Our domain and forest functional levels are 2008R2 and would like to get started using DFS (2008 mode) to take advantage of Access Based Enumeration so users only see the folders they have access to. I'm new to DFS and have read a lot about it but have a few questions before I create a namespace and start adding folders and targets..
I want to keep it simple but organized and need some advice with design. We have many departments and the goal is each department has access to their stuff and not everyone else's department. There are a several that float between departments and hope that DFS will help reduce the constant changing of NTFS permissions in folder structures. For example... there is an accounting dept. with dozens of folders in the accounting folder (just like all the other departments). Several people outside of accounting need access to only certain folders / files in the accounting dept.

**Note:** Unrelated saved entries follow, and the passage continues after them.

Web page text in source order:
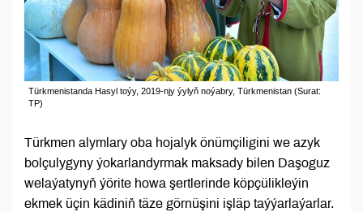
Türkmenistanda Hasyl toýy, 2019-njy ýylyň noýabry, Türkmenistan (Surat:
TP)
Türkmen alymlary oba hojalyk önümçiligini we azyk
bolçulygyny ýokarlandyrmak maksady bilen Daşoguz
welaýatynyň ýörite howa şertlerinde köpçülikleýin
ekmek üçin kädiniň täze görnüşini işläp taýýarlaýarlar.
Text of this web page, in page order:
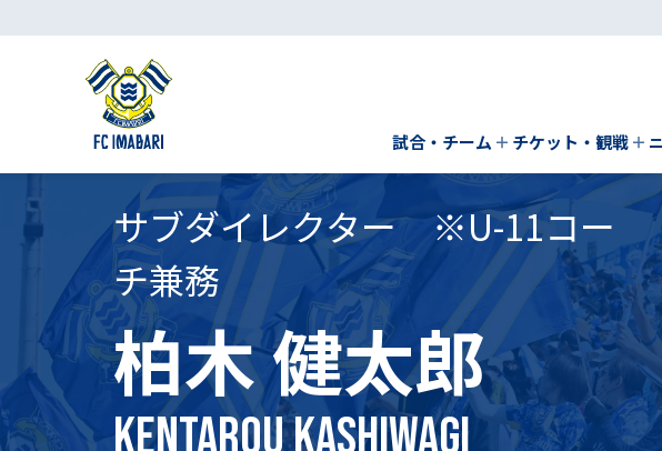
試合・チーム チケット・観戦
サブダイレクター ※U-11コー
チ兼務
柏木 健太郎
Kentarou Kashiwagi
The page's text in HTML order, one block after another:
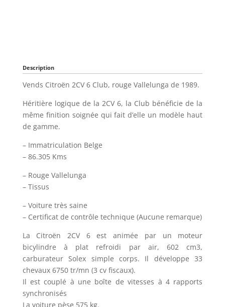
Description
Vends Citroën 2CV 6 Club, rouge Vallelunga de 1989.
Héritière logique de la 2CV 6, la Club bénéficie de la
même finition soignée qui fait d’elle un modèle haut
de gamme.
– Immatriculation Belge
– 86.305 Kms
– Rouge Vallelunga
– Tissus
– Voiture très saine
– Certificat de contrôle technique (Aucune remarque)
La Citroën 2CV 6 est animée par un moteur
bicylindre à plat refroidi par air, 602 cm3,
carburateur Solex simple corps. Il développe 33
chevaux 6750 tr/mn (3 cv fiscaux).
Il est couplé à une boîte de vitesses à 4 rapports
synchronisés
La voiture pèse 575 kg.
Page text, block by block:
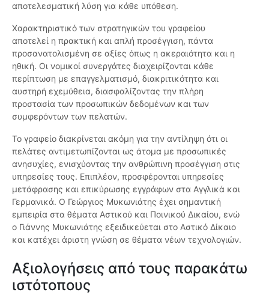
αποτελεσματική λύση για κάθε υπόθεση.
Χαρακτηριστικό των στρατηγικών του γραφείου
αποτελεί η πρακτική και απλή προσέγγιση, πάντα
προσανατολισμένη σε αξίες όπως η ακεραιότητα και η
ηθική. Οι νομικοί συνεργάτες διαχειρίζονται κάθε
περίπτωση με επαγγελματισμό, διακριτικότητα και
αυστηρή εχεμύθεια, διασφαλίζοντας την πλήρη
προστασία των προσωπικών δεδομένων και των
συμφερόντων των πελατών.
Το γραφείο διακρίνεται ακόμη για την αντίληψη ότι οι
πελάτες αντιμετωπίζονται ως άτομα με προσωπικές
ανησυχίες, ενισχύοντας την ανθρώπινη προσέγγιση στις
υπηρεσίες τους. Επιπλέον, προσφέρονται υπηρεσίες
μετάφρασης και επικύρωσης εγγράφων στα Αγγλικά και
Γερμανικά. Ο Γεώργιος Μυκωνιάτης έχει σημαντική
εμπειρία στα θέματα Αστικού και Ποινικού Δικαίου, ενώ
ο Γιάννης Μυκωνιάτης εξειδικεύεται στο Αστικό Δίκαιο
και κατέχει άριστη γνώση σε θέματα νέων τεχνολογιών.
Αξιολογήσεις από τους παρακάτω
ιστότοπους
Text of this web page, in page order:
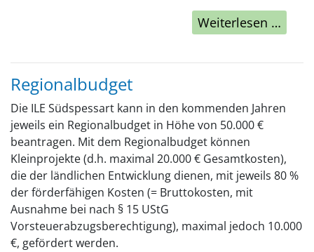
Weiterlesen …
Regionalbudget
Die ILE Südspessart kann in den kommenden Jahren
jeweils ein Regionalbudget in Höhe von 50.000 €
beantragen. Mit dem Regionalbudget können
Kleinprojekte (d.h. maximal 20.000 € Gesamtkosten),
die der ländlichen Entwicklung dienen, mit jeweils 80 %
der förderfähigen Kosten (= Bruttokosten, mit
Ausnahme bei nach § 15 UStG
Vorsteuerabzugsberechtigung), maximal jedoch 10.000
€, gefördert werden.
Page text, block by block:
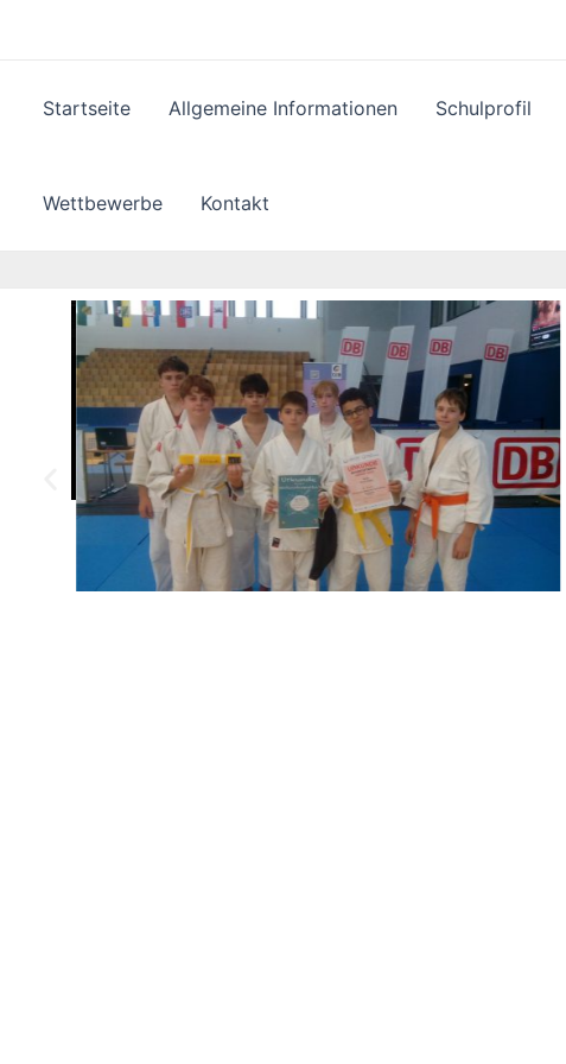
Startseite
Allgemeine Informationen Schulprofil
Wettbewerbe Kontakt
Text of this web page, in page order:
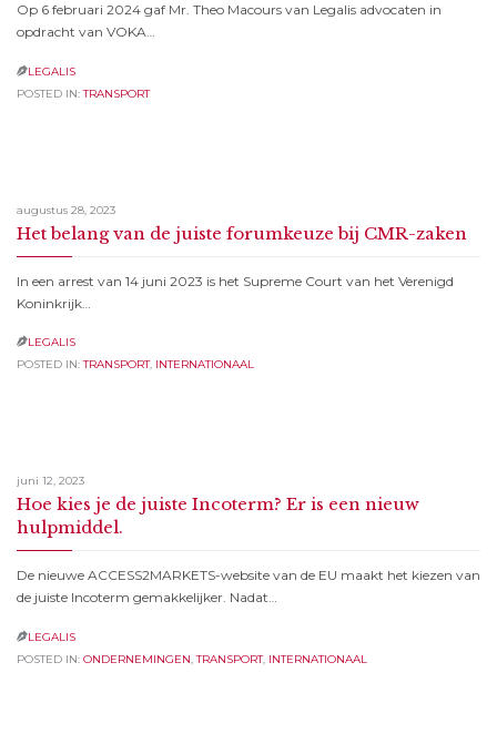
Op 6 februari 2024 gaf Mr. Theo Macours van Legalis advocaten in
opdracht van VOKA…
LEGALIS
POSTED IN:TRANSPORT
augustus 28, 2023
Het belang van de juiste forumkeuze bij CMR-zaken
In een arrest van 14 juni 2023 is het Supreme Court van het Verenigd
Koninkrijk…
LEGALIS
POSTED IN:TRANSPORT, INTERNATIONAAL
juni 12, 2023
Hoe kies je de juiste Incoterm? Er is een nieuw
hulpmiddel.
De nieuwe ACCESS2MARKETS-website van de EU maakt het kiezen van
de juiste Incoterm gemakkelijker. Nadat…
LEGALIS
POSTED IN: ONDERNEMINGEN ,TRANSPORT, INTERNATIONAAL
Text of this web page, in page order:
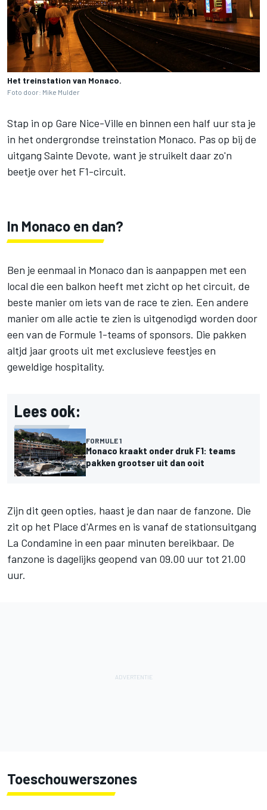
Het treinstation van Monaco.
Foto door: Mike Mulder
Stap in op Gare Nice-Ville en binnen een half uur sta je
in het ondergrondse treinstation Monaco. Pas op bij de
uitgang Sainte Devote, want je struikelt daar zo'n
beetje over het F1-circuit.
In Monaco en dan?
Ben je eenmaal in Monaco dan is aanpappen met een
local die een balkon heeft met zicht op het circuit, de
beste manier om iets van de race te zien. Een andere
manier om alle actie te zien is uitgenodigd worden door
een van de Formule 1-teams of sponsors. Die pakken
altjd jaar groots uit met exclusieve feestjes en
geweldige hospitality.
Lees ook:
FORMULE 1
Monaco kraakt onder druk F1: teams
pakken grootser uit dan ooit
Zijn dit geen opties, haast je dan naar de fanzone. Die
zit op het Place d'Armes en is vanaf de stationsuitgang
La Condamine in een paar minuten bereikbaar. De
fanzone is dagelijks geopend van 09.00 uur tot 21.00
uur.
Toeschouwerszones
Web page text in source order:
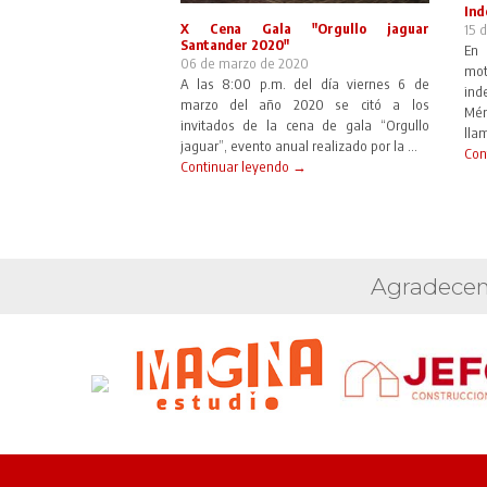
X Cena Gala "Orgullo jaguar
Santander 2020"
06 de marzo de 2020
A las 8:00 p.m. del día viernes 6 de
marzo del año 2020 se citó a los
invitados de la cena de gala “Orgullo
jaguar”, evento anual realizado por la ...
Continuar leyendo →
15
En

Here are the questions regarding design:
Do I make each department a namespace or just have 1 namespace like "data" and list all the departments under it? If I have just 1 namespace with all dept. under it do I create those folders "without" targets which is essentially the share name, then create those same folder names "with" targets to access the contents inside or is this going to get messy and unorganized?
This is where DFS came to mind... We had an IT meeting about the new file server and my suggestion for design was to make each parent folder a department name and give those groups access to their department folders and let inheritance do it's job. However, this is not how real life works and certain people in departments need to access other departments stuff like they do now. The boss said that with todays technology, when someone has access to a file it should be available to them from their normal data view without having to drill into another dept. folder to find the files they need to modify.
This is the big one I'm hoping to solve with DFS. Lets use the names Ed and Molly, Molly's in accounting and Ed is in HR. So in this new DFS setup there would be an accounting folder that Molly has access to and an HR folder that Ed has access to, but sometimes Ed needs to create / modify certain files buried in the accounting folder structure. I realize that Ed still needs NTFS permissions on those accounting documents to access them but here is where I hope DFS comes to the rescue. Instead of Ed having to go into the accounting folder structure or mapping a drive letter to that folder, we want him to see the accounting stuff he needs access to from the namespace connection which his folder target is HR. Can DFS do this and how? Meaning, when Ed's in his HR folder can he see accounting stuff he needs to get to somehow through folder targets?